• [What is being asked] In how many lines of the entries below does "Asian" appear? Give only the number.

··· Material provided ···

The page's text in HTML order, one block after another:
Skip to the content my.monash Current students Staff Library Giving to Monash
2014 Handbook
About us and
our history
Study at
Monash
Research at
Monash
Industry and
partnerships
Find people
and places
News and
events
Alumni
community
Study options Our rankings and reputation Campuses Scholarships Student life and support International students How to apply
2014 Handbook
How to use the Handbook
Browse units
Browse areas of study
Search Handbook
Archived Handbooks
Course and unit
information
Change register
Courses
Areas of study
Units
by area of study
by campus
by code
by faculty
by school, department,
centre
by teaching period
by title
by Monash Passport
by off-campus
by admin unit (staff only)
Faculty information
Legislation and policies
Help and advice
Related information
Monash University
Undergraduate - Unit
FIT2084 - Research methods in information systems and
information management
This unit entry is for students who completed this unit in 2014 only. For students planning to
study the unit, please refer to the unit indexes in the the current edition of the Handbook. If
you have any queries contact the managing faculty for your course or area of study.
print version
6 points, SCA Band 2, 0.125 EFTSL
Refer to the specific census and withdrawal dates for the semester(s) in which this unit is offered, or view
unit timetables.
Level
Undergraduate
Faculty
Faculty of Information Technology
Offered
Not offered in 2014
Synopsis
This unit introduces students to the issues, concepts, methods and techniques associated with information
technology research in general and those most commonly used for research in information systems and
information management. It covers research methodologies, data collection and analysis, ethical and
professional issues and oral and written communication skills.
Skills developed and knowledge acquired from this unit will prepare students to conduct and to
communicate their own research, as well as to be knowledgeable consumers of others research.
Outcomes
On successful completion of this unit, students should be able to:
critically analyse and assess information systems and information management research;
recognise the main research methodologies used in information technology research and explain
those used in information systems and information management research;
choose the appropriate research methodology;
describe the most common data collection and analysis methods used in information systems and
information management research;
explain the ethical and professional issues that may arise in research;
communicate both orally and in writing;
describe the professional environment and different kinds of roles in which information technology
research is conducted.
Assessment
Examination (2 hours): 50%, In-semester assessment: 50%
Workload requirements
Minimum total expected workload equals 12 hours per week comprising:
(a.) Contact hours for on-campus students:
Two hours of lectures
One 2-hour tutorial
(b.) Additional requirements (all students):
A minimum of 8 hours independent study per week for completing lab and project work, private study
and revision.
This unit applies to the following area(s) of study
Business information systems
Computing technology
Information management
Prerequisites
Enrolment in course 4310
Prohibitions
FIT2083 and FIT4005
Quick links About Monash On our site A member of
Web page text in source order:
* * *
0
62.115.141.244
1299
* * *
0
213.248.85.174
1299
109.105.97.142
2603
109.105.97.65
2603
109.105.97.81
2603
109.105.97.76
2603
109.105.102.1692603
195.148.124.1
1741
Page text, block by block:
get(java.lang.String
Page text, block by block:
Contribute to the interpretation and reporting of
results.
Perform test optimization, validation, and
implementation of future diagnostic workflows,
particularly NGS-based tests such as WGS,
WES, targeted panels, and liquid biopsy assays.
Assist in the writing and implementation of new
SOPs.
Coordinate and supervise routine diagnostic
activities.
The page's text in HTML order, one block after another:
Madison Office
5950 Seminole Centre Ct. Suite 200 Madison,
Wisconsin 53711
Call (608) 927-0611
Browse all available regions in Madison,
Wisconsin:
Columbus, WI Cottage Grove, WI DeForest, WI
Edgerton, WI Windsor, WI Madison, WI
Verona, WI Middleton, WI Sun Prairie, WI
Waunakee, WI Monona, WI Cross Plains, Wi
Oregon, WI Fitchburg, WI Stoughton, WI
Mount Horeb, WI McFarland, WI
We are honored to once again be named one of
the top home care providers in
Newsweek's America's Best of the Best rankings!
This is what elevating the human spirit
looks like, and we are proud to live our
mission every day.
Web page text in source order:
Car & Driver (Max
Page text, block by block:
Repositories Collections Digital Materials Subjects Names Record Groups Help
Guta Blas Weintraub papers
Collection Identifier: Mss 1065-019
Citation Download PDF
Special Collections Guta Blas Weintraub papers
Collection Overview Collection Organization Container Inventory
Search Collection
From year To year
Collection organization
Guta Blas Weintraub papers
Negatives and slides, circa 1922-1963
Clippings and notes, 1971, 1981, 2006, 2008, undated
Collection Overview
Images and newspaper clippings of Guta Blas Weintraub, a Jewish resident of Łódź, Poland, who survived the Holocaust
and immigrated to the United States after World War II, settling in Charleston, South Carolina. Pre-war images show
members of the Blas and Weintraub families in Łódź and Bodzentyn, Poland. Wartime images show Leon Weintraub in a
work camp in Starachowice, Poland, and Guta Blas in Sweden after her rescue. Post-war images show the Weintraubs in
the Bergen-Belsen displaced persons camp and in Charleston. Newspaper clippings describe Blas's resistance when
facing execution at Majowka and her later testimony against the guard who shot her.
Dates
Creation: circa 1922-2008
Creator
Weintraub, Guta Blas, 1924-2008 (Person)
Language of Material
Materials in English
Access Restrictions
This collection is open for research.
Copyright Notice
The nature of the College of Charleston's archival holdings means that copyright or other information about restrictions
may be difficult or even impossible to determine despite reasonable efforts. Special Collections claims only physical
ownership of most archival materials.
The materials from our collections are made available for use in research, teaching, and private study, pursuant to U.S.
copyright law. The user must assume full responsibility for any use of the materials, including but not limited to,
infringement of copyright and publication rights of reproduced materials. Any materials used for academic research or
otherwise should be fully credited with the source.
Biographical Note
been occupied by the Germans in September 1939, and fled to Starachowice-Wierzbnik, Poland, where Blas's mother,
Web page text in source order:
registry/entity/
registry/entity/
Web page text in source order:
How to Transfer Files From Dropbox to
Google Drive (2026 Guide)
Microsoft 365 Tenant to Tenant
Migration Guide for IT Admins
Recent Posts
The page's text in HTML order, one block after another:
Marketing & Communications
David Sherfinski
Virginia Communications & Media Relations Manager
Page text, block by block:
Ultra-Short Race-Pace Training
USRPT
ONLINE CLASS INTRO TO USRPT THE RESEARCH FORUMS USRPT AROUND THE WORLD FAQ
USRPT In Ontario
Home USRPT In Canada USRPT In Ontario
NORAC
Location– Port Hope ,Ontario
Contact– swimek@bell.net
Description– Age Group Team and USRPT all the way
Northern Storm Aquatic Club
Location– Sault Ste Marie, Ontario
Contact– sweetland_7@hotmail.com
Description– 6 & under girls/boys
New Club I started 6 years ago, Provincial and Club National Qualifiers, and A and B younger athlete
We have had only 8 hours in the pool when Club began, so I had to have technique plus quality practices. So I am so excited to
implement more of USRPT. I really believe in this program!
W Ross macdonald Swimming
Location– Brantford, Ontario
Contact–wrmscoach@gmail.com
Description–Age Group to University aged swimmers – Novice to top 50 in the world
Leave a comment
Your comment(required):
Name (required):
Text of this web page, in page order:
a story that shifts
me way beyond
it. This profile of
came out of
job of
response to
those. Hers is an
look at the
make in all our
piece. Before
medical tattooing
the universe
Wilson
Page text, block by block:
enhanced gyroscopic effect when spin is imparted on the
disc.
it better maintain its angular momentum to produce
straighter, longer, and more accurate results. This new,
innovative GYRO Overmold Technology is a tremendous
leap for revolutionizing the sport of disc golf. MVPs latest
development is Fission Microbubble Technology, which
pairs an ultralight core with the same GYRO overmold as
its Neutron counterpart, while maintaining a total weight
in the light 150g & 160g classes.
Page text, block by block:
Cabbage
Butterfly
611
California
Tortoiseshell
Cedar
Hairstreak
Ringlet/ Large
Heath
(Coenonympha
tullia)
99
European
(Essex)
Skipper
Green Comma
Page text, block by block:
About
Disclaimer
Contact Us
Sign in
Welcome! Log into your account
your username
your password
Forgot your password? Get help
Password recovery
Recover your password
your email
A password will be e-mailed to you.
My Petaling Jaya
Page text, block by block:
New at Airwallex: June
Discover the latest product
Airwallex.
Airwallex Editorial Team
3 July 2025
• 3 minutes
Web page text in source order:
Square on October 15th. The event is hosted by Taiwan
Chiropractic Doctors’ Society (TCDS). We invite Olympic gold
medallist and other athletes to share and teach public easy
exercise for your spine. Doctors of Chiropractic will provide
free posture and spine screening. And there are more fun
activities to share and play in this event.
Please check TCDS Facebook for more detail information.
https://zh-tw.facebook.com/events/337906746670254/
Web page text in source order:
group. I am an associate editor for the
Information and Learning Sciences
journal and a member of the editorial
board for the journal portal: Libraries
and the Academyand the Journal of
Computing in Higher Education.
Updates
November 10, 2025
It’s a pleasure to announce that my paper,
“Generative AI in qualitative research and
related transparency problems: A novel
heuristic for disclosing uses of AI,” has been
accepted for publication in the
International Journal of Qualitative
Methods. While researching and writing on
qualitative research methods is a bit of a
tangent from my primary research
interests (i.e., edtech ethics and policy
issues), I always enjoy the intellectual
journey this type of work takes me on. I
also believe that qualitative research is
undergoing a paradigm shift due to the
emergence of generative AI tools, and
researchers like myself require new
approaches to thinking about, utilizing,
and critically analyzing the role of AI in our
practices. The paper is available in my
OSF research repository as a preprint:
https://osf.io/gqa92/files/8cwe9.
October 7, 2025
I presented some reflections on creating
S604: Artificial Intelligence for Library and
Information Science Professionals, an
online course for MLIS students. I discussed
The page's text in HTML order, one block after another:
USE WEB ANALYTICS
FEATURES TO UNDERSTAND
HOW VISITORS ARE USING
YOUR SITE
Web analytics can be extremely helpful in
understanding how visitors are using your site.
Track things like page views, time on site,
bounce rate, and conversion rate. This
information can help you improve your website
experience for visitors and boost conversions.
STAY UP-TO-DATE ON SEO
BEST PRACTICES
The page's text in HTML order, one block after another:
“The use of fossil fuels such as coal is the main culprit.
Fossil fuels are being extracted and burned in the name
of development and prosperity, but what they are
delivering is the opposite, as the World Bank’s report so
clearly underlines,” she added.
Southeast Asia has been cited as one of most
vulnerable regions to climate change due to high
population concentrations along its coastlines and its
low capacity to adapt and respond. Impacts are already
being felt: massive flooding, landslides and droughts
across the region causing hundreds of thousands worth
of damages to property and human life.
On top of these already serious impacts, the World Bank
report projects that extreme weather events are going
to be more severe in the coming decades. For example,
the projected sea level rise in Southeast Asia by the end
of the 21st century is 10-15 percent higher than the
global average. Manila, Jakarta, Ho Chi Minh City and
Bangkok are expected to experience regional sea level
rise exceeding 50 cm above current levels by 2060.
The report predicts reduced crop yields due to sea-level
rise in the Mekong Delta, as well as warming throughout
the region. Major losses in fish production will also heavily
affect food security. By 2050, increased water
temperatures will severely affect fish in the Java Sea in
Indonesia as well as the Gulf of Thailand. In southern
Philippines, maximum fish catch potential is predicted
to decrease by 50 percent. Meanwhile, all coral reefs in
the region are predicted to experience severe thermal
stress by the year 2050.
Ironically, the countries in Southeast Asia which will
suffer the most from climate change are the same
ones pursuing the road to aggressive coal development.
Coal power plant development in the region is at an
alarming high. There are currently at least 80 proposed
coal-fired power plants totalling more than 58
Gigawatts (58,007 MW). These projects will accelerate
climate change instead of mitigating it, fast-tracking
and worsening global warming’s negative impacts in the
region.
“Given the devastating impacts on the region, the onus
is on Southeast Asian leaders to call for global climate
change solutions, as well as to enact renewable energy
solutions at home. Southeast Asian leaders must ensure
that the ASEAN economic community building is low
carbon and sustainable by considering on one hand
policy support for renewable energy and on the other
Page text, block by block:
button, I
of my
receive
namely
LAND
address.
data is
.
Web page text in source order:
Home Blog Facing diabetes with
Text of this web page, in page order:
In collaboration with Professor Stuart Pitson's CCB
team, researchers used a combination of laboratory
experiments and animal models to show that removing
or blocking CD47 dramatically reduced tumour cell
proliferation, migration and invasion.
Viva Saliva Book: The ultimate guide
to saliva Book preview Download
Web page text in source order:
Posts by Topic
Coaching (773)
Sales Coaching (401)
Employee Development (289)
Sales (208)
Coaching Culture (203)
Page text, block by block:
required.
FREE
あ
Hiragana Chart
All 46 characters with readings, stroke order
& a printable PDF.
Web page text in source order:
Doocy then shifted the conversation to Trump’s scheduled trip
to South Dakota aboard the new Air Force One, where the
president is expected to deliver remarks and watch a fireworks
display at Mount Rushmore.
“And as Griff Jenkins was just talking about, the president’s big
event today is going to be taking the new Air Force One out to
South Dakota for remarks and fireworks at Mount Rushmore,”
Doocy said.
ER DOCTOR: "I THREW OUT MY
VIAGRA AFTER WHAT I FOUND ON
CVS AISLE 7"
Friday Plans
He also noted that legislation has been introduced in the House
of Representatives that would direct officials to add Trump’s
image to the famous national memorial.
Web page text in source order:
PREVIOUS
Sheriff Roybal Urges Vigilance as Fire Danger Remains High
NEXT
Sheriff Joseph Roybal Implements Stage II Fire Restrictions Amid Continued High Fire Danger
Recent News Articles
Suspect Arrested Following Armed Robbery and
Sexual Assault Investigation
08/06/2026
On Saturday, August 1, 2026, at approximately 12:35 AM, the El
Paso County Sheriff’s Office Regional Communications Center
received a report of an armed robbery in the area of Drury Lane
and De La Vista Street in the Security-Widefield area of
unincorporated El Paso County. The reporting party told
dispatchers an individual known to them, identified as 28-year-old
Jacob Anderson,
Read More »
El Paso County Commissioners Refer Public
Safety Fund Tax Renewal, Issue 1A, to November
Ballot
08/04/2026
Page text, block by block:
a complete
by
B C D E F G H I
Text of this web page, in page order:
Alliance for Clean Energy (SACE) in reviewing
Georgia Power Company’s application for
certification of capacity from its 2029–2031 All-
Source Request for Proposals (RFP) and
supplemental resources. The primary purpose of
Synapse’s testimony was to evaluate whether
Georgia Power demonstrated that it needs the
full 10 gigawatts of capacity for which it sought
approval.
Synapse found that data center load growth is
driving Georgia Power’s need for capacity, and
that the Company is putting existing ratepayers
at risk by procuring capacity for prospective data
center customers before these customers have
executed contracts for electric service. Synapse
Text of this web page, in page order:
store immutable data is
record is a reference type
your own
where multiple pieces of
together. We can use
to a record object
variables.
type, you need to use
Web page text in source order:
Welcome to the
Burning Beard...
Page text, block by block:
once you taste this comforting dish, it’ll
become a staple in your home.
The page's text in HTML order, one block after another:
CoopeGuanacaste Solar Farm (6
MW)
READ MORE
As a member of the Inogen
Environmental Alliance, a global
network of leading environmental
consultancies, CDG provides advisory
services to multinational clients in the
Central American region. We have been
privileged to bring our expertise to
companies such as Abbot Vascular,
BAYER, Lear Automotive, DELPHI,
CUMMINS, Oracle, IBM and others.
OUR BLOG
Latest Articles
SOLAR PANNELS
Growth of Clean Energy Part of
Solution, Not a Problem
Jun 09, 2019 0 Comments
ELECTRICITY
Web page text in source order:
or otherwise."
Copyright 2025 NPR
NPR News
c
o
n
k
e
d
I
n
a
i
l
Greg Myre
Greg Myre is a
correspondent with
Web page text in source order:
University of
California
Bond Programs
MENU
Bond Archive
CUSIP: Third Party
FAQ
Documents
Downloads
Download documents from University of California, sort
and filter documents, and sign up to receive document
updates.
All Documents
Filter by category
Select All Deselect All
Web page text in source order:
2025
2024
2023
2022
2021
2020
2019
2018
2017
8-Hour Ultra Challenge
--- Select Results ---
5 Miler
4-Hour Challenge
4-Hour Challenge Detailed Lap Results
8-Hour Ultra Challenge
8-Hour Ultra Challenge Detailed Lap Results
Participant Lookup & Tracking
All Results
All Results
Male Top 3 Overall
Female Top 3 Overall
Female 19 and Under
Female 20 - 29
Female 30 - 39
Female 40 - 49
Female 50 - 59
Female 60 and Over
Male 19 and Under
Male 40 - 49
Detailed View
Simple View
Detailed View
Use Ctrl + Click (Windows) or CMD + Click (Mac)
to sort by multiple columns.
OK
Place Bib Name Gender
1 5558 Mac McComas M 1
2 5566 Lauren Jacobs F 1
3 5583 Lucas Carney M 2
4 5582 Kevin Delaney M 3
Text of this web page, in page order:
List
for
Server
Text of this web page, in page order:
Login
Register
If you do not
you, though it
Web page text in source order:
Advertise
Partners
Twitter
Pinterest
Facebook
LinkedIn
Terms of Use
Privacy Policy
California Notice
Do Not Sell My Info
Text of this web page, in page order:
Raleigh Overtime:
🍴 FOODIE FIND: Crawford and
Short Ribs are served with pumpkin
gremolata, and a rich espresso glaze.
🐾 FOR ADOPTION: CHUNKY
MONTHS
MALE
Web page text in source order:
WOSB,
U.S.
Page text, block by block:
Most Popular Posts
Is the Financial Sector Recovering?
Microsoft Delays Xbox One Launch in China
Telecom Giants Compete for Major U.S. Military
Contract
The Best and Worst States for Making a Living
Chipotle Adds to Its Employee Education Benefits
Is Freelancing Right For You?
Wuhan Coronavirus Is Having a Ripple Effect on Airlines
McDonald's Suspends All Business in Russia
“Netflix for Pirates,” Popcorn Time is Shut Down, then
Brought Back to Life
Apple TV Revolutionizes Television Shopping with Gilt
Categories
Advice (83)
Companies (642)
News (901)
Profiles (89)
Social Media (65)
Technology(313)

···

• [Response area] 2